▸ EXERCISE INSTRUCTIONS:
Copy out exactly the lines from the one containing "Start the server" through the end of the records, and no pictures.

▸ EXERCISE DATA:
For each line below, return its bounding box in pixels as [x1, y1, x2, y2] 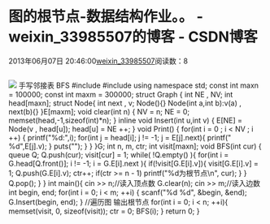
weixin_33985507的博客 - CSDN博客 [8, 28, 258, 46]
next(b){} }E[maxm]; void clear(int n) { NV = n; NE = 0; [8, 106, 190, 116]
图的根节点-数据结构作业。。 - [8, 7, 203, 26]
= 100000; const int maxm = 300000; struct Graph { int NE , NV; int [8, 89, 233, 99]
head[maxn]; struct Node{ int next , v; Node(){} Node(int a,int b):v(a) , [8, 98, 242, 108]
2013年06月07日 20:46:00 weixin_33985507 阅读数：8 [8, 56, 189, 66]
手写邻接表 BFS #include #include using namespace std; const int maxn [18, 80, 259, 90]
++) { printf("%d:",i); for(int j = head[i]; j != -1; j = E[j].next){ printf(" [8, 132, 232, 142]
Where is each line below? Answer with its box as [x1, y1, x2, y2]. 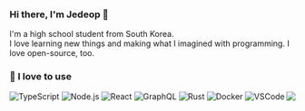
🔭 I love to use [9, 70, 73, 83]
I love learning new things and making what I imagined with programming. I [9, 38, 290, 49]
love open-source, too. [9, 48, 95, 59]
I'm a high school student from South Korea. [9, 29, 174, 40]
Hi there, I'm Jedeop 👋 [9, 8, 109, 21]
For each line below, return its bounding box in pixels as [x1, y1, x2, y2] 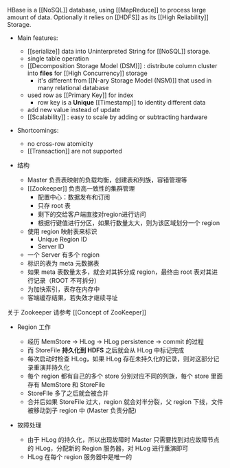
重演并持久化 [33, 363, 70, 371]
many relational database [37, 84, 109, 92]
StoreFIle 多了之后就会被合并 [27, 389, 109, 397]
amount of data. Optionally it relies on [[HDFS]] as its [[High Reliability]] [7, 13, 209, 21]
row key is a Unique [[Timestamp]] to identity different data [37, 98, 206, 106]
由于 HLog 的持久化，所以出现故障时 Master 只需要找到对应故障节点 [27, 436, 220, 443]
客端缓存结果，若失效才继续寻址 [27, 294, 118, 301]
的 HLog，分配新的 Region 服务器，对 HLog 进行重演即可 [27, 444, 189, 452]
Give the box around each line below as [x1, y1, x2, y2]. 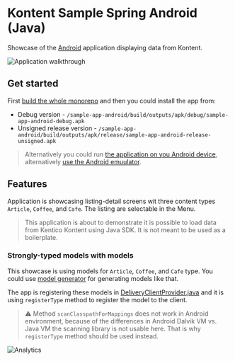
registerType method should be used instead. [24, 331, 159, 340]
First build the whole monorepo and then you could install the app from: [7, 96, 216, 105]
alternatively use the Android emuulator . [24, 157, 142, 166]
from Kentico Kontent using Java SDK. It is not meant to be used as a [24, 225, 227, 234]
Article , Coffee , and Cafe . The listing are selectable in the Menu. [7, 204, 196, 213]
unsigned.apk [17, 137, 57, 144]
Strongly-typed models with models [7, 251, 134, 260]
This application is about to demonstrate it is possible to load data [24, 218, 217, 227]
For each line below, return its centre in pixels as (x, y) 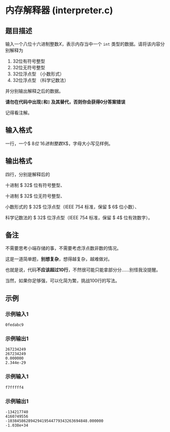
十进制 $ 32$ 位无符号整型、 (35, 196)
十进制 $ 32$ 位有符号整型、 (35, 185)
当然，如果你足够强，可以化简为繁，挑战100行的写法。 (63, 281)
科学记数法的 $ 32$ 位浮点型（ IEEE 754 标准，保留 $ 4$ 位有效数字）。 (79, 217)
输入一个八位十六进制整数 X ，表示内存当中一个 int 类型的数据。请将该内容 (83, 44)
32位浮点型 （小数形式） (38, 74)
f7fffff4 (15, 387)
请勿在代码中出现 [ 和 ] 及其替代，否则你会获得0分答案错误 (65, 102)
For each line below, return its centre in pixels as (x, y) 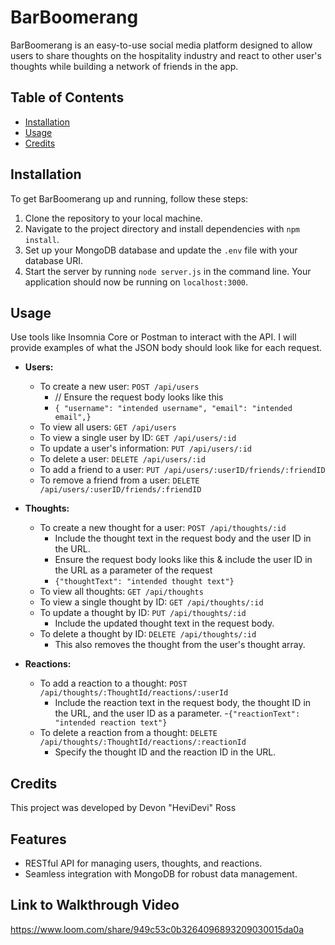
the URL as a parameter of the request (133, 570)
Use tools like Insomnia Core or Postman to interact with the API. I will (153, 337)
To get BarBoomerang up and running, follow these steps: (129, 198)
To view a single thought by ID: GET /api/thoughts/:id (151, 602)
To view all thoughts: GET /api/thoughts (121, 592)
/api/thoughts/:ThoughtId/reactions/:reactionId (143, 742)
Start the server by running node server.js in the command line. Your (168, 271)
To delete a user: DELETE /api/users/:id (122, 459)
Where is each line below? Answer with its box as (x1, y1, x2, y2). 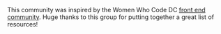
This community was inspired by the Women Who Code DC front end (7, 6, 206, 14)
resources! (7, 20, 38, 28)
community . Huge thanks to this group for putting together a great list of (7, 13, 215, 21)

▸ TASK ANSWER:
Start the server by running node server.js in the command line. Your (168, 271)
To delete a user: DELETE /api/users/:id (122, 459)
Where is each line below? Answer with its box as (x1, y1, x2, y2). 
This community was inspired by the Women Who Code DC front end (7, 6, 206, 14)
resources! (7, 20, 38, 28)
community . Huge thanks to this group for putting together a great list of (7, 13, 215, 21)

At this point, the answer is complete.